Соленый клочок суши - страница 5

стр.

Мы прошли мимо сломанной радиоантенны и обогнули башню. Клеопатра расхохоталась.

– Знаешь, когда я была гораздо моложе, я наняла одного ковбоя. Они не очень-то любят обниматься, зато дело свое знают, – сказала она. – Вон там, – она указала на изъеденный ржавчиной предмет в форме полумесяца, валявшийся у основания башни. Ветви «морского винограда» пробрались в болтовые отверстия, и кусок металла стал частью дерева.

– Что это? – спросил я.

– Это старая оправа «бычьего глаза» – эти засранцы и ее тоже выбросили из окна. – Клеопатра взглянула на башню и простирающееся над ней небо цвета индиго. – Сначала я хотела вырезать ее и повесить на дверь как напоминание о том, что должна сделать, но потом решила оставить на прежнем месте. Здесь она значит больше.

– Мне нравится ваш подход, босс, – сказал я. – Я тут приберусь, а вы отправляйтесь искать линзу. Мы вновь зажжем душу маяка.

Она промолчала, но на ее большие зеленые глаза навернулись слезы. Святой Петр внезапно появился на одной из ветвей «морского винограда» – ни дать ни взять очевидец величайшего исторического события. Наконец Клеопатра вручила мне ключ от двери башни.

В тот день я стал смотрителем маяка Кайо-Локо.

2 Песня океана

В Хартэйке, штат Вайоминг, еще до того, как Тельма Барстон вступила во владение ранчо, я жил на склоне горы с большой снежной шапкой на верхушке, в небольшом трейлере «Эйрстрим», украшенном пальмами и розовыми фламинго. Место для фургончика я выбрал неслучайно: здесь не было ни деревьев, ни линий электропередач. Только так я мог принимать четкий сигнал с небес.

Сигнал поступал через радиоприемник, принадлежавший еще моему отцу. Это был «Гэлликрафтер Эс-40Би» – коротковолновая модель, которую он купил в Сан-Франциско в день демобилизации из военно-морского флота. Папа вернулся в Вайоминг в цветастой гавайской рубашке и ковбойской шляпе и окунулся в гражданскую жизнь лесничим. Год спустя он женился на моей матери. В первый раз он увидел ее на родео. Она была чемпионкой по скачкам вокруг бочек. Пока отец заведовал местным парком из своей хижины в густой хвойной роще чуть в стороне от шоссе, мать управляла ранчо.

«Гэлликрафтер» был самым ценным приобретением моего отца. Это удивительное радио могло принимать не только кантри-музыку местной станции в Джексон-Хоул, но и полинезийские мелодии с его излюбленных Гавайев – надо было лишь перевести стрелку на большой зеленой шкале с левого боку и покрутить крошечную ручку с надписью «Чувствительность».

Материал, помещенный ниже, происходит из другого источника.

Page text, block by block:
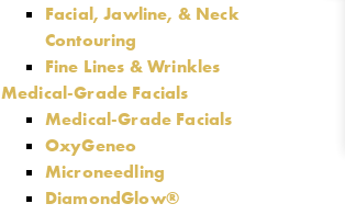
Facial, Jawline, & Neck
Contouring
Fine Lines & Wrinkles
Medical-Grade Facials
Medical-Grade Facials
OxyGeneo
Microneedling
DiamondGlow®
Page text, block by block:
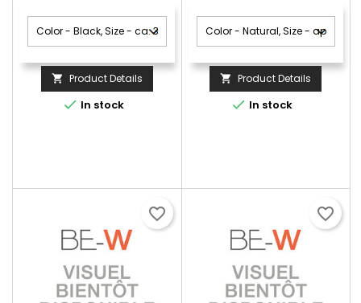
 Product Details
 In stock
 Product Details
 In stock
favorite_border favorite_border
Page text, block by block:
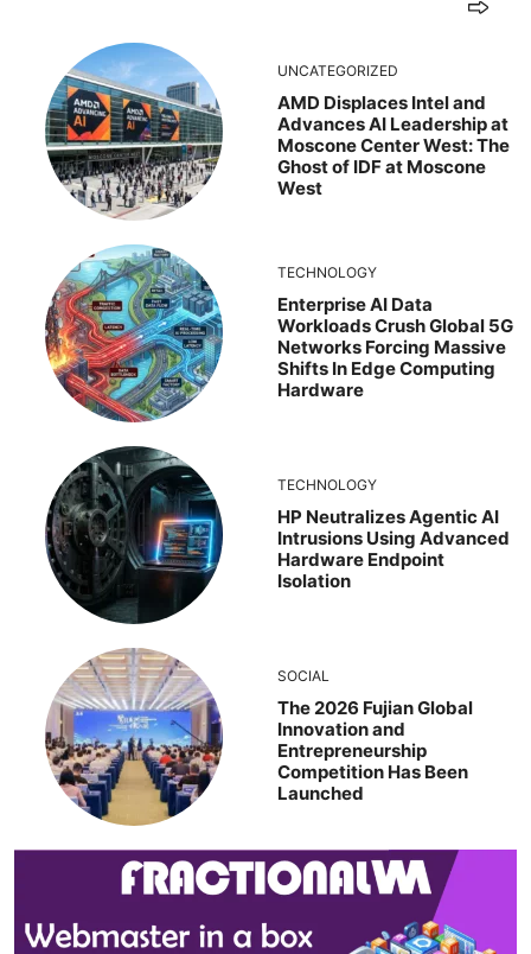
UNCATEGORIZED
AMD Displaces Intel and
Advances AI Leadership at
Moscone Center West: The
Ghost of IDF at Moscone
West
TECHNOLOGY
Enterprise AI Data
Workloads Crush Global 5G
Networks Forcing Massive
Shifts In Edge Computing
Hardware
TECHNOLOGY
HP Neutralizes Agentic AI
Intrusions Using Advanced
Hardware Endpoint
Isolation
SOCIAL
The 2026 Fujian Global
Innovation and
Entrepreneurship
Competition Has Been
Launched
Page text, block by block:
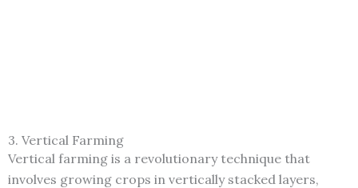
3. Vertical Farming
Vertical farming is a revolutionary technique that
involves growing crops in vertically stacked layers,
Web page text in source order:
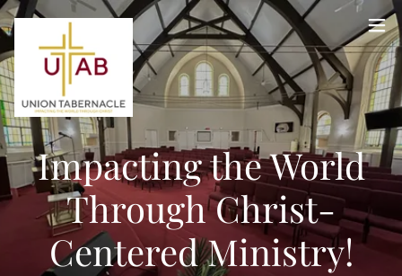
Impacting the World
Through Christ-
Centered Ministry!
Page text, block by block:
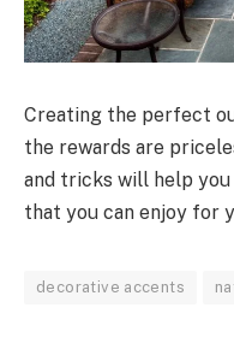
Creating the perfect
the rewards are
and tricks will help
that you can enjoy for
decorative accents
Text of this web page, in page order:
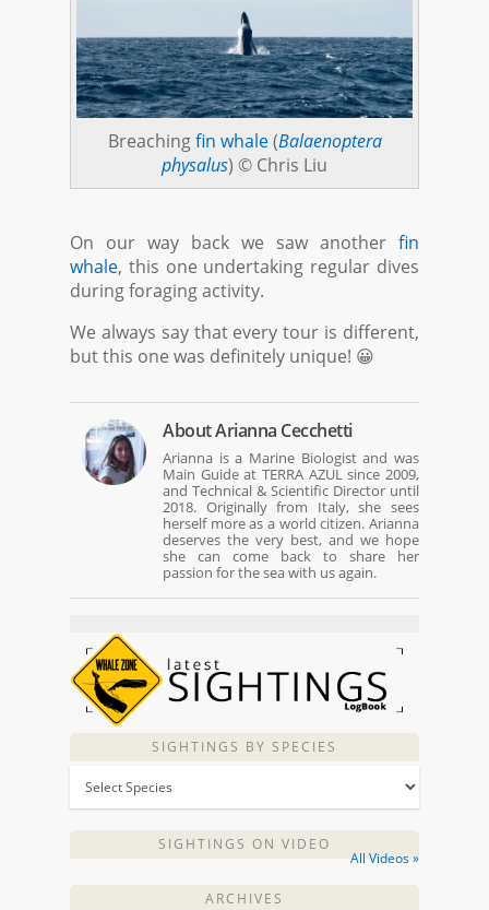
Breachingfin whale(Balaenoptera
physalus) © Chris Liu
On our way back we saw another fin
whale, this one undertaking regular dives
during foraging activity.
We always say that every tour is different,
but this one was definitely unique! 😀
AboutArianna Cecchetti
Arianna is a Marine Biologist and was
Main Guide at TERRA AZUL since 2009,
and Technical & Scientific Director until
2018. Originally from Italy, she sees
herself more as a world citizen. Arianna
deserves the very best, and we hope
she can come back to share her
passion for the sea with us again.
SIGHTINGS BY SPECIES
SIGHTINGS ON VIDEO
All Videos »
ARCHIVES
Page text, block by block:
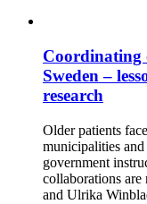
Coordinating
Sweden –
research
Older patients
municipalities
government
collaborations are
and Ulrika
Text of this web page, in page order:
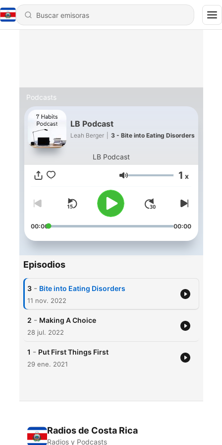
Podcasts
LB Podcast
Leah Berger 3 - Bite into Eating Disorders
LB Podcast
Volumen 1 x
00:00 00:00
Episodios
3 - Bite into Eating Disorders
11 nov. 2022
2 - Making A Choice
28 jul. 2022
1 - Put First Things First
29 ene. 2021
Radios de Costa Rica
Radios y Podcasts

Еще в детстве он обучил меня, как настраиваться на мир – от пожарной башни на вершине горы до «Би-би-си» из Гонконга. Мне нравилось смотреть, как на индикаторе растет уровень сигнала, а электронные лампы начинают светиться ярче. Это, конечно, было само по себе красиво, но главное – это означало, что скоро музыка заиграет громче и исчезнут неприятные потрескивания.

Покончив с обязанностями на ранчо, я слушал радио и читал заметки в «Попьюлар Сайенс» о людях, принимавших радиосигналы золотыми пломбами в зубах. Я мечтал стать одним из них – этакой «радиоголовой». Увы, этого не произошло. Мои коренные зубы продолжают молчать, но радиоприемник отца я храню до сих пор. Именно по нему я услышал о сходе лавины. Она погребла его под собой, когда он пытался спасти выживших в авиакатастрофе в горах Биттеррут.

Несколько следующих дней отчаяния и оцепенения я засыпал взрослых вопросами, на которые они не могли или не хотели отвечать. Что произошло? Где он? Что мне делать?

Так и не дождавшись помощи, я решил вызвать отца по радио. Нужно мне было одно – высокая башня, откуда бы я мог послать сигнал на небо. Если бы у меня была достаточно высокая башня, рассуждал я, я бы до него добрался. Тогда единственный раз я убежал из дома. Мне было восемь лет, и хотя я жутко тосковал по отцу, я не злился; я просто старался оставаться на связи.

Я взял радиоприемник и отправился в путь, передвигаясь где автостопом, где пешком, где на лодке. Я побывал на всех высотных зданиях в штате Вайоминг. В итоге на секретной радиобашне Стратегического авиационного командования близ Шеридана меня схватила военная полиция. Удостоверившись, что я не иностранец, не шпион коммунистов, а просто маленький мальчик, потерявший папу, они отправили меня домой.